PROBLEM DETAILS: Would you please repeat, word for word, only the lines from the one holding "Blogging Projects" through the one holding "is your one-stop" in the material below, without the pictures?

TASK MATERIAL:
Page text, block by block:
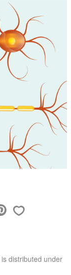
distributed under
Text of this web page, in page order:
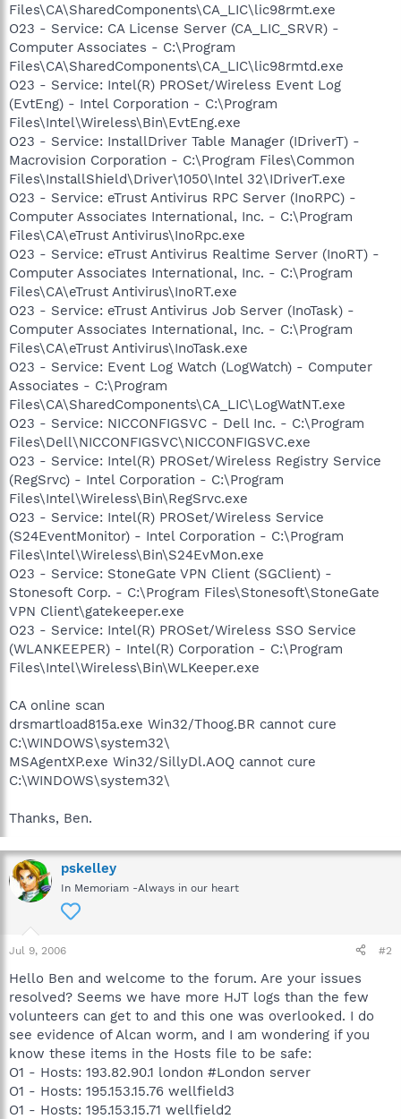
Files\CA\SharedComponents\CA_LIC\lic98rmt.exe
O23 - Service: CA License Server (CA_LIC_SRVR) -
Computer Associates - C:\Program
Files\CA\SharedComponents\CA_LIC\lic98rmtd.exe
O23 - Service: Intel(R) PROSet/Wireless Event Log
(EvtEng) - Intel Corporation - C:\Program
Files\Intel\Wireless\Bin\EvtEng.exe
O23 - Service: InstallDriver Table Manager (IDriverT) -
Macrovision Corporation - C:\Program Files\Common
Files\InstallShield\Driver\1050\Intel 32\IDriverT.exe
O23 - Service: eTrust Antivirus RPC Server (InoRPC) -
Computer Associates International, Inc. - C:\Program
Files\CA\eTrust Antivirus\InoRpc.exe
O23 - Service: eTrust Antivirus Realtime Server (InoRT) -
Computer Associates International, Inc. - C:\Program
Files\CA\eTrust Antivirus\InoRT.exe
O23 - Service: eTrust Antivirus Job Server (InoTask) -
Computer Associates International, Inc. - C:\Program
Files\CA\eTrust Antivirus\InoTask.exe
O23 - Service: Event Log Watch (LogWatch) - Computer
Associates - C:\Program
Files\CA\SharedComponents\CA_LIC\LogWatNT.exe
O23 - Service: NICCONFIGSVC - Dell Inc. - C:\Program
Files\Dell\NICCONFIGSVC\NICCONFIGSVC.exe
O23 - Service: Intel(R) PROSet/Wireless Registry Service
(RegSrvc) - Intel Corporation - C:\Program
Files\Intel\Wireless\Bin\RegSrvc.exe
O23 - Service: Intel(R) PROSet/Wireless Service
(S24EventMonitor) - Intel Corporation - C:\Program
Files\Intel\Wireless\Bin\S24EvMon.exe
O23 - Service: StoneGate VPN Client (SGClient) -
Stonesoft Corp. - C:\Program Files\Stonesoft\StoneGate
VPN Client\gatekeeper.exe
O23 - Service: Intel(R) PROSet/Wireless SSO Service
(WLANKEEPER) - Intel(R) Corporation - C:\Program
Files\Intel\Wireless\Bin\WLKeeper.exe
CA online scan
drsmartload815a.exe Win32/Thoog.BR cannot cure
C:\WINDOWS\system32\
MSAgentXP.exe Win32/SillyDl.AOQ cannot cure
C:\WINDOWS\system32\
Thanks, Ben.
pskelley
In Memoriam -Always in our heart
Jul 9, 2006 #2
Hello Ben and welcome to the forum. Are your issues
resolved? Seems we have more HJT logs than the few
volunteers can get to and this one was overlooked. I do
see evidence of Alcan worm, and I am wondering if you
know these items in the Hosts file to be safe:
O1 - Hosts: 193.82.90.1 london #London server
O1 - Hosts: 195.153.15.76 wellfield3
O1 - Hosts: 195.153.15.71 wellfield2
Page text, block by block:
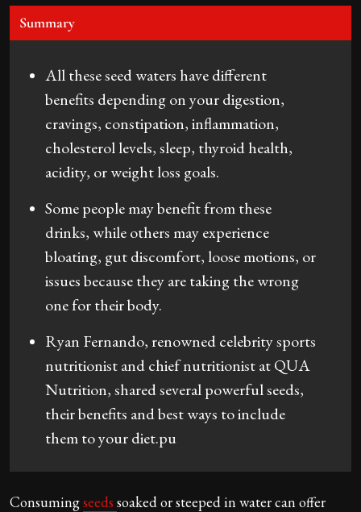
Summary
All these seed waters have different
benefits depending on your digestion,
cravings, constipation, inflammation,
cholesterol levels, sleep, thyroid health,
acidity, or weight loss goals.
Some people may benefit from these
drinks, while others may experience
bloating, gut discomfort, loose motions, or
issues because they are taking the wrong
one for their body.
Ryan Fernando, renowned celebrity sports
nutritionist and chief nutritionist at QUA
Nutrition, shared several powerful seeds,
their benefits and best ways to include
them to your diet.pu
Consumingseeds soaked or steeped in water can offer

---

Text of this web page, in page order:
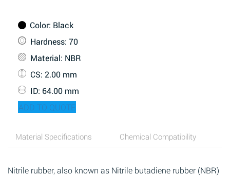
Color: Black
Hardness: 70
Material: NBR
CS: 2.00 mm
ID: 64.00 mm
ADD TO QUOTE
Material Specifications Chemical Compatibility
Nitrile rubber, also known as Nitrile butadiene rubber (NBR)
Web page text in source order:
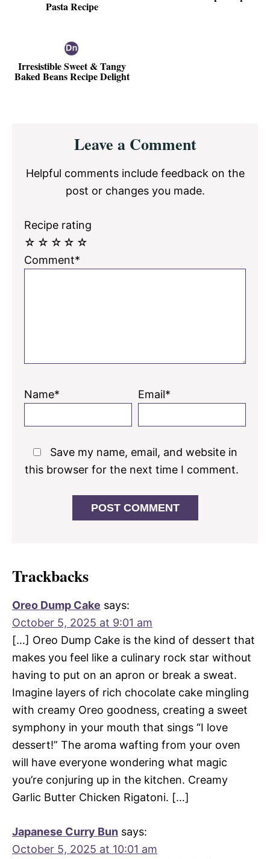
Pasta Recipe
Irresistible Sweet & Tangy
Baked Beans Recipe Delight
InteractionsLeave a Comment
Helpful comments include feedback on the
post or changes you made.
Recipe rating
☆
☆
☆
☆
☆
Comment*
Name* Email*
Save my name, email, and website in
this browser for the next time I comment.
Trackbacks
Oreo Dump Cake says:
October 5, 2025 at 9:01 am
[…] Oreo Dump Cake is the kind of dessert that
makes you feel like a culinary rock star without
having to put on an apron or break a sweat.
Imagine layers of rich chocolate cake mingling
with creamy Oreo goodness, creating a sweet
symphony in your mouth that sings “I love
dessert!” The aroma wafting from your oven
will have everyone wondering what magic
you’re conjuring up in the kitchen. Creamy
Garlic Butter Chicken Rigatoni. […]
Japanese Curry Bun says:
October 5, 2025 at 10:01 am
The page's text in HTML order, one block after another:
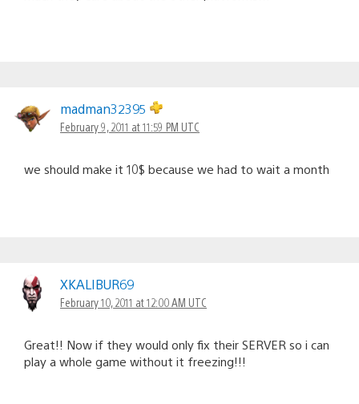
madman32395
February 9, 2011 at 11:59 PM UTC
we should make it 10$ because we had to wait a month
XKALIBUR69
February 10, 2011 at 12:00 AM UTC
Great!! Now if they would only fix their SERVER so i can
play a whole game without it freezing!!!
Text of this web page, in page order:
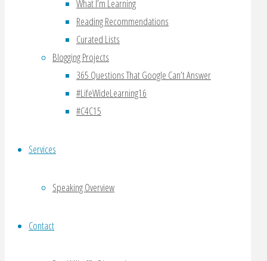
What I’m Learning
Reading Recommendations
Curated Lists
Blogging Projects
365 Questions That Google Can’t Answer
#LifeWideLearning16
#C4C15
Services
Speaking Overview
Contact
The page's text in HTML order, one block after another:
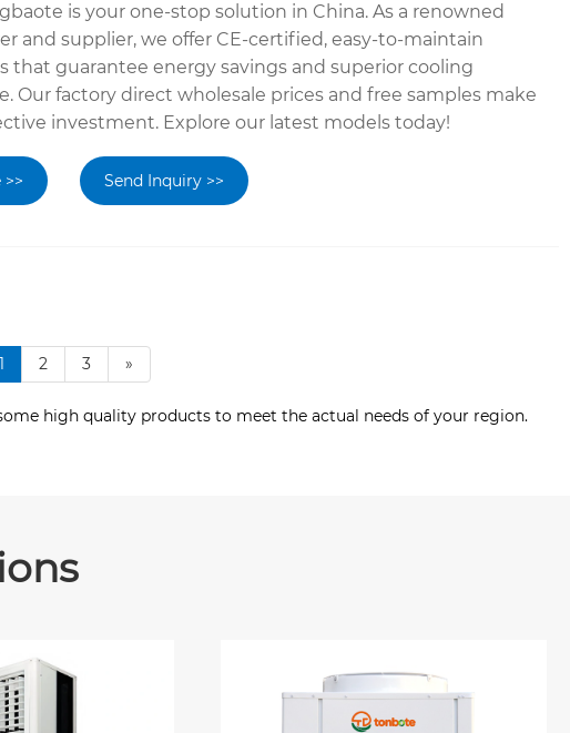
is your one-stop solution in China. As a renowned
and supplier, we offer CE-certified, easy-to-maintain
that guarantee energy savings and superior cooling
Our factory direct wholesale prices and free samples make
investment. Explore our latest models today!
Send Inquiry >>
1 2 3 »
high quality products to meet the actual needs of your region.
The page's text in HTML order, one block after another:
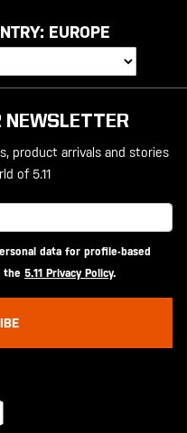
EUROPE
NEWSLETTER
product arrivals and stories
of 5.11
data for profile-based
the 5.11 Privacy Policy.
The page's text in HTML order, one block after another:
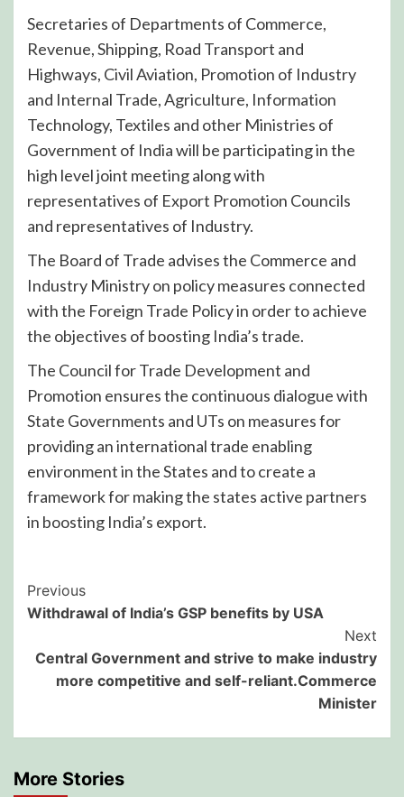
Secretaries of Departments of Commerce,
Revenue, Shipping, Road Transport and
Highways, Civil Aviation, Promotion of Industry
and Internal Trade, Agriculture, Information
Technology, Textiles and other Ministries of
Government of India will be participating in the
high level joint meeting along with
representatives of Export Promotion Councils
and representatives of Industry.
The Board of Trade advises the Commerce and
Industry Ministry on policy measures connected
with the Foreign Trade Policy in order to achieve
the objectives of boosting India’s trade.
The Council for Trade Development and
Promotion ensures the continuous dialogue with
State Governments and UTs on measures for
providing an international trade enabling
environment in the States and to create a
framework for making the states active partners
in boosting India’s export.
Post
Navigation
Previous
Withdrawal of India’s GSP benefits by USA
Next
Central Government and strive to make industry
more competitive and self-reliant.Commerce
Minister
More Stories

==

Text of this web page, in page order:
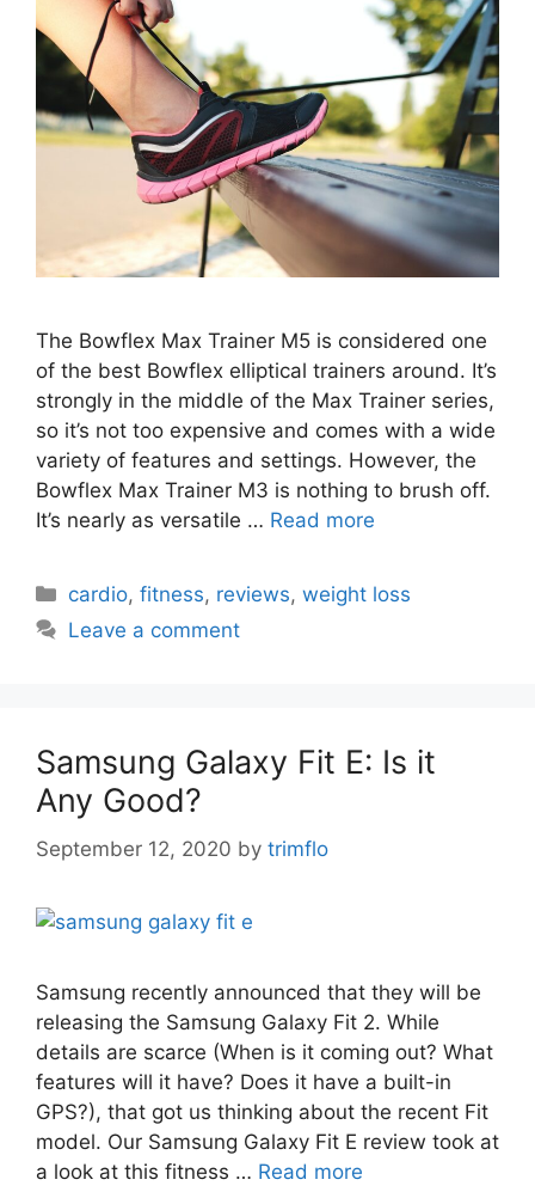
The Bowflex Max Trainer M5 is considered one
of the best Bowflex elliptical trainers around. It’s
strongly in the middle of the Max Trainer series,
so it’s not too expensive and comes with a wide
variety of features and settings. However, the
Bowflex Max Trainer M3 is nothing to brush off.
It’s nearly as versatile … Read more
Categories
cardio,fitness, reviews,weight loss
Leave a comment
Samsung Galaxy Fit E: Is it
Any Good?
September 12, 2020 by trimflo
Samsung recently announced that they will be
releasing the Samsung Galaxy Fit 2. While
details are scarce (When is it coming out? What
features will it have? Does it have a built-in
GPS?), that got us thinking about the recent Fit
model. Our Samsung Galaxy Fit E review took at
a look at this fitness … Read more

WRITTEN RESPONSE:
Blogging Projects
365 Questions That Google Can’t Answer
#LifeWideLearning16
#C4C15
Services
Speaking Overview
Contact
The page's text in HTML order, one block after another:
is your one-stop solution in China. As a renowned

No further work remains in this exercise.